I dont precook either. I do take off the skins and cut them up into chunks.


----------



## GrandmaKitty (Apr 20, 2012)

I've never precooked, either.

If you've never used canned potatoes, understand that they don't *act* like fresh.  They will never mash nicely or taste exactly like fresh. 

They kind of take on a greyish color, and they're best used in stews, casseroles, or fried in (preferably) bacon grease. Some say they take on a different kind of "metallic" taste.

Before you do a lot of them, try them to see if you like them. You can try a can from the grocery store and they're similar to home-canned.

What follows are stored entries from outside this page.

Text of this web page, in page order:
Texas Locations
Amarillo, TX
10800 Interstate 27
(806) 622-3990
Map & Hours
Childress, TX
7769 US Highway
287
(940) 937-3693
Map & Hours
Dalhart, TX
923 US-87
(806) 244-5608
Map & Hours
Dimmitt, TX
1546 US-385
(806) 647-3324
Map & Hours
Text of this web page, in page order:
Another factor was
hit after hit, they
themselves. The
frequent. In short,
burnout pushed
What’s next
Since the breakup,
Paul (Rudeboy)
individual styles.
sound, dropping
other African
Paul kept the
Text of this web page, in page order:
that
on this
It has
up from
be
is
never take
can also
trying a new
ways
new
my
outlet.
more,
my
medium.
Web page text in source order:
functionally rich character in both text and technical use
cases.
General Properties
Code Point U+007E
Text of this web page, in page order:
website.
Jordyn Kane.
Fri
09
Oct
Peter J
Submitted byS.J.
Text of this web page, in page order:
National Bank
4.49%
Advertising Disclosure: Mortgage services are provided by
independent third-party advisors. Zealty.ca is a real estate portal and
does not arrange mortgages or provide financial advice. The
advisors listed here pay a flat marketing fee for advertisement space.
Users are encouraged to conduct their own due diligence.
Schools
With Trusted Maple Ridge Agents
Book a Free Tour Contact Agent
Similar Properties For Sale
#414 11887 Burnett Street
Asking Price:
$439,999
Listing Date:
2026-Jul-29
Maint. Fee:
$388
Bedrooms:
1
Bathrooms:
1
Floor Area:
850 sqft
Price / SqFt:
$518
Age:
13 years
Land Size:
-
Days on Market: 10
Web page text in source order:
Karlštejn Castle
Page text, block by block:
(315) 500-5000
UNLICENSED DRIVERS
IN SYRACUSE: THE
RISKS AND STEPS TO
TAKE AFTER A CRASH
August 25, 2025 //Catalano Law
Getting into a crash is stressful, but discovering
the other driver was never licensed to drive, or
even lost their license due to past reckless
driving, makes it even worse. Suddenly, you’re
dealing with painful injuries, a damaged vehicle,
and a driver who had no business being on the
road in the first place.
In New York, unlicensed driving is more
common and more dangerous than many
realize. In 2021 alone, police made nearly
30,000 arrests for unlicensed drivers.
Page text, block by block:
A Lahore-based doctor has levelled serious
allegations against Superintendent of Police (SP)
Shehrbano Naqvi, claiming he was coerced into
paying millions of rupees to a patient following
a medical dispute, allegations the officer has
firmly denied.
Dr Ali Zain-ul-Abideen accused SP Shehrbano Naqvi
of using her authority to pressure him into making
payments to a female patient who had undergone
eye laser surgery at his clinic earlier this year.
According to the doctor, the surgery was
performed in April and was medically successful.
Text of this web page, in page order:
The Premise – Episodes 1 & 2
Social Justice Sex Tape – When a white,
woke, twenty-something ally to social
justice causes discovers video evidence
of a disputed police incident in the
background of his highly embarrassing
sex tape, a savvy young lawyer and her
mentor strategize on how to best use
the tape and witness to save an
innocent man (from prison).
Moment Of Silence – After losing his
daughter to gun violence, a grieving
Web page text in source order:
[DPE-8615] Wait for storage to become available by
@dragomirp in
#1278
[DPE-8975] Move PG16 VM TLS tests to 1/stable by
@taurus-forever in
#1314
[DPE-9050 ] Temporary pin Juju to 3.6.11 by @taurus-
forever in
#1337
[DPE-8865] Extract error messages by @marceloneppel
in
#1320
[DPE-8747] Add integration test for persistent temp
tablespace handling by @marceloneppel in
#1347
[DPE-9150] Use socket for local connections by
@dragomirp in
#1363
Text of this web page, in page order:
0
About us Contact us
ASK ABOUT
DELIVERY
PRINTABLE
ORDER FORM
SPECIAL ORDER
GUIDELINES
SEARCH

Can I post a link to Mrs Survival, or is that a no-no? Somebody was asking about canned potato uses there just recently. Home Canned Potato - use? - MrsSurvival Discussion Forums


----------



## Ciffer (Sep 13, 2010)

I find the canned potatoes from the grocery store tend to have the metallic taste and are not nearly as good as home canned. One nice thing about canned potatoes is that they are pre-cooked in the jar so all you need to do is get them hot and serve them. Makes for quick breakfasts.


----------



## Turkeyfether (Dec 10, 2004)

I think the greyish tint after canning must come from maybe older potatoes.Mine stay white. Once , years ago, they had that greyish color. Starch? I don't know. I think different kinds of potatoes would affect that also.I can all my smaller potatoes and also the remaining potato from seed potatoes after I cut off the eyes. (As long as they were not treated with anything)

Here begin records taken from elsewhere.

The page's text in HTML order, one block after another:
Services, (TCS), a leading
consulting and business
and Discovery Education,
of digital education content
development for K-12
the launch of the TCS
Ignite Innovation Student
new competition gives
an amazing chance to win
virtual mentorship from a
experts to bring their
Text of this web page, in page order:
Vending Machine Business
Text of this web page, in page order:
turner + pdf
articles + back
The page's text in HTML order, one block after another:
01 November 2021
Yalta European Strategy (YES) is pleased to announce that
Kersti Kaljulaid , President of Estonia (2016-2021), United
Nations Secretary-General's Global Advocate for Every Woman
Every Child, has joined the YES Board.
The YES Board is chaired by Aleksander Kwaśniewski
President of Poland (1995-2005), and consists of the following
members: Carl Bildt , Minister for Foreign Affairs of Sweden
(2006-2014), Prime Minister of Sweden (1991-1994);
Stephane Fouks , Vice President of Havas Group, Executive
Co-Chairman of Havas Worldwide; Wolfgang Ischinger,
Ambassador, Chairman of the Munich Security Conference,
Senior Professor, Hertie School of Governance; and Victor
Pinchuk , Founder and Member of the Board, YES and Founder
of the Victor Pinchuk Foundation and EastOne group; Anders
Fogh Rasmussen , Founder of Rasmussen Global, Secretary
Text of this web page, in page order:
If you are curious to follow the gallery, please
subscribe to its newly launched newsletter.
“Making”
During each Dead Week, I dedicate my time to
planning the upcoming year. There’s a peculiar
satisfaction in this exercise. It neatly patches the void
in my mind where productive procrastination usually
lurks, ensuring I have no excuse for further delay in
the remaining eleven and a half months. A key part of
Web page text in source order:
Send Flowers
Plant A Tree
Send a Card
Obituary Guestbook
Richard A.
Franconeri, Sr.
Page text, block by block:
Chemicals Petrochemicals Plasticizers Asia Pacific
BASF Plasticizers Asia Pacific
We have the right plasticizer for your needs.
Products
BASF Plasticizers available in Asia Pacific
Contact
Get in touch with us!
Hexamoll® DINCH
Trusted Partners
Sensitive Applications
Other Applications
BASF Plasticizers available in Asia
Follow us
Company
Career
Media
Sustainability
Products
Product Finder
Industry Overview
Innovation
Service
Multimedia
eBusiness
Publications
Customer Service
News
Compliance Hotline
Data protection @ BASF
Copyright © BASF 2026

I love using them for scalloped potatoes. I drain them, slice & toss them in a brownie pan, grate asagio cheese (lots! yum!) and sauteed onions.A liittle milk on the bottom of the pan.Mix well and layer more asagio cheese on top, bake (350F) til golden brown ontop & melted cheese.Since the potatoes were already cooked, the prep time doesn't take long. >


----------



## Ciffer (Sep 13, 2010)

Turkeyfether said:


> I think the greyish tint after canning must come from maybe older potatoes.Mine stay white. Once , years ago, they had that greyish color. Starch? I don't know. I think different kinds of potatoes would affect that also.



I agree, probably depends on the variety. Mine seem to all be grayish or all stay white. I rarely can fresh potatoes unless I have too many to eat late summer. I usually can the ones I don't eat in the winter when they start getting soft and sprouting to keep them from going to waste.


----------



## jmtinmi (Feb 25, 2009)

I've never had potatoes that turn grey, but when I cut them up I throw them in a large bowl with water in it~~and a splash of vinegar. This seems to rinse off the starch from the cubing. 

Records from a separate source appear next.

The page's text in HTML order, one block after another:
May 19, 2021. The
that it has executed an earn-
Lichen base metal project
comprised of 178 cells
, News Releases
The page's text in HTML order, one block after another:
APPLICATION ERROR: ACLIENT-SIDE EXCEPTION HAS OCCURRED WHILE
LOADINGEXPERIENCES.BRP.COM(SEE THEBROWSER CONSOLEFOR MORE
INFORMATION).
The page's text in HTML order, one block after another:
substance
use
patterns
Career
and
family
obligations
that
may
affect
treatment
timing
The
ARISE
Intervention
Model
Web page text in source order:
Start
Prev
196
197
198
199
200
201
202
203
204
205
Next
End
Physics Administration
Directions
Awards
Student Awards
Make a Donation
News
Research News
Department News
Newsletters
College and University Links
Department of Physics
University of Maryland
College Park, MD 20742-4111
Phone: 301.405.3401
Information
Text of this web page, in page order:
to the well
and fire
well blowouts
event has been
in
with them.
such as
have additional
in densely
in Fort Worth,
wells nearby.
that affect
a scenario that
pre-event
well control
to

I cube up the potatoes using a pampered chef garnisher THE PAMPERED CHEF Crinkle Cutter / Slicer / Chopper / Garnisher Krinkle w/ Guard | eBay

that cuts the cubes with ripples. This garnisher allows me to cut up a 10lb bag in a hurry! After I have a huge bowl full I start placing the cubes into freshly washed jars. After all the jars are full, I add salt and cover with boiling water. Add the lids & rings and pressure can for 40 minutes.

These get used up fast for breakfasts fried potatoes, soups and stews, and even used for a quick potato salad. Glad that new crop potatoes will be coming on soon. I want to can up all of my 20oz pints+ jars.


----------



## Karenrbw (Aug 17, 2004)

My potatoes don't turn gray either. I use them mainly in soups and casseroles. I think there is a huge difference in the taste of home canned potatoes and store bought canned potatoes.


----------